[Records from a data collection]
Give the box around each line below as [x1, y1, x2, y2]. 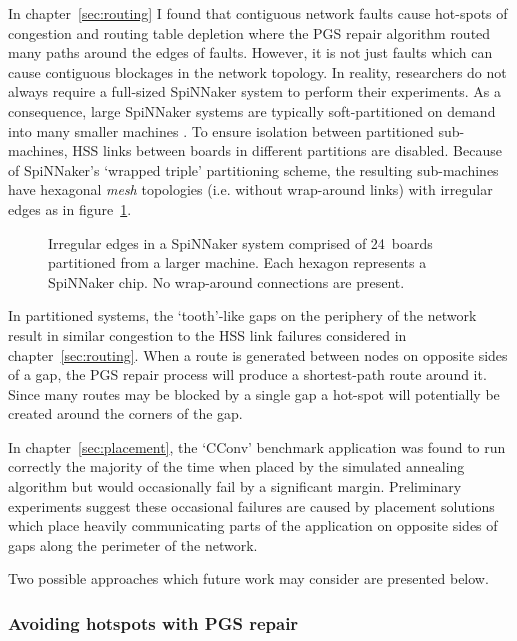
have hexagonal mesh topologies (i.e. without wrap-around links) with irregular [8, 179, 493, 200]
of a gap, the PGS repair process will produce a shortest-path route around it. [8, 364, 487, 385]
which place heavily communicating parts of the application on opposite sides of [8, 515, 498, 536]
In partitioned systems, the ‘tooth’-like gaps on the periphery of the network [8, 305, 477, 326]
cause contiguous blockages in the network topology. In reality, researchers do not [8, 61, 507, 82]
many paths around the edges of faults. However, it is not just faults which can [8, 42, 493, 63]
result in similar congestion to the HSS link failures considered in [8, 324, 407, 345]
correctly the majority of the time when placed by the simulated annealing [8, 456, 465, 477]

==

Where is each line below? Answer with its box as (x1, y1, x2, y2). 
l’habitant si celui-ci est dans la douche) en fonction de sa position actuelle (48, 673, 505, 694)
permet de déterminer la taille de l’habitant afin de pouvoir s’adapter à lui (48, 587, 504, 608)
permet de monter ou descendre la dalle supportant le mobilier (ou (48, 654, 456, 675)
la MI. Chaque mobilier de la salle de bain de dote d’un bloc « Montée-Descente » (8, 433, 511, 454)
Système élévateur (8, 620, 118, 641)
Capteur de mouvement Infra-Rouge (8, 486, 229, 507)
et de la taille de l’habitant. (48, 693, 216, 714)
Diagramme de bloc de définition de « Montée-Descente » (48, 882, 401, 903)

Instructions to follow - For the string "network", filter the data and copy out each line where it occurs.

Answer section -
In partitioned systems, the ‘tooth’-like gaps on the periphery of the network [8, 305, 477, 326]
cause contiguous blockages in the network topology. In reality, researchers do not [8, 61, 507, 82]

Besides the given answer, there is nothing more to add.